START Provided data
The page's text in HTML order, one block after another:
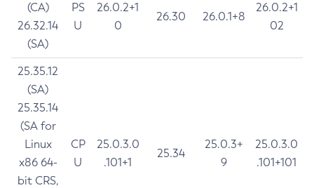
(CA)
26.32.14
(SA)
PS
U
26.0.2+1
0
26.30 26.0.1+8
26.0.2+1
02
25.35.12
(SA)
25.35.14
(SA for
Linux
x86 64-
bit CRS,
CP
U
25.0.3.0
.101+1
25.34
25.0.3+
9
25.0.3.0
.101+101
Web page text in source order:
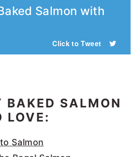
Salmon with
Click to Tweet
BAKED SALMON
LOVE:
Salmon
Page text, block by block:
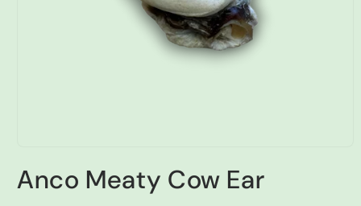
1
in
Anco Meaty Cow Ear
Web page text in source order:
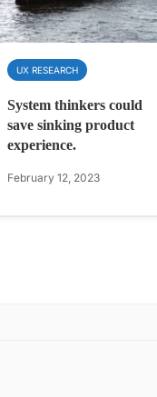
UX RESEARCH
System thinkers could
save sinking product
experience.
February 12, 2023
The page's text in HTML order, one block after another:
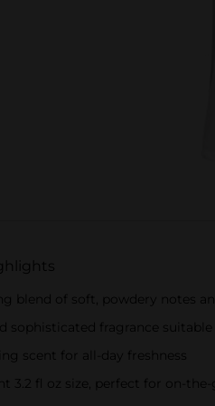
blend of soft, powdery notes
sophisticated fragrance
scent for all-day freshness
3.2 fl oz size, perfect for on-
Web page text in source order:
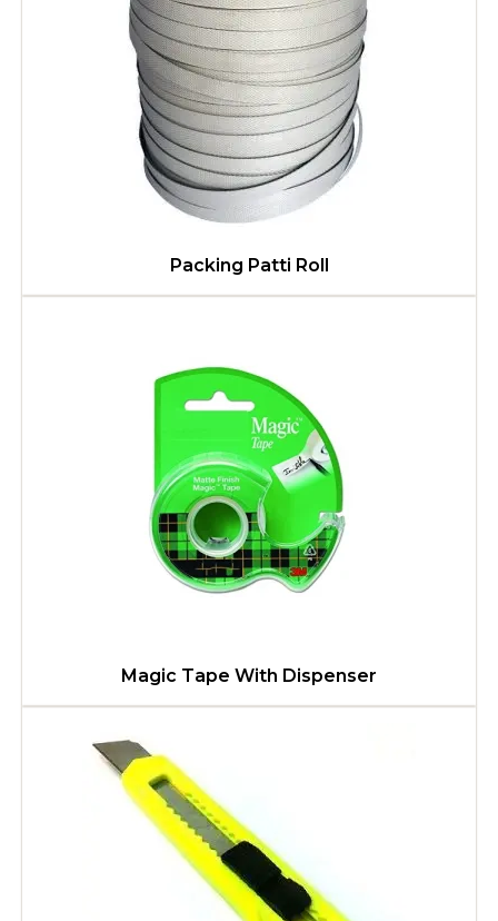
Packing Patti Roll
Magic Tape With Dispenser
END Provided data
▶ _Problem to work on_
Your output must match the records word for word, apart from the images, which are left out.

▶ _Response_
The page's text in HTML order, one block after another:
(CA)
26.32.14
(SA)
PS
U
26.0.2+1
0
26.30 26.0.1+8
26.0.2+1
02
25.35.12
(SA)
25.35.14
(SA for
Linux
x86 64-
bit CRS,
CP
U
25.0.3.0
.101+1
25.34
25.0.3+
9
25.0.3.0
.101+101
Web page text in source order:
Salmon with
Click to Tweet
BAKED SALMON
LOVE:
Salmon
Page text, block by block:
1
in
Anco Meaty Cow Ear
Web page text in source order:
UX RESEARCH
System thinkers could
save sinking product
experience.
February 12, 2023
The page's text in HTML order, one block after another:
blend of soft, powdery notes
sophisticated fragrance
scent for all-day freshness
3.2 fl oz size, perfect for on-
Web page text in source order:
Packing Patti Roll
Magic Tape With Dispenser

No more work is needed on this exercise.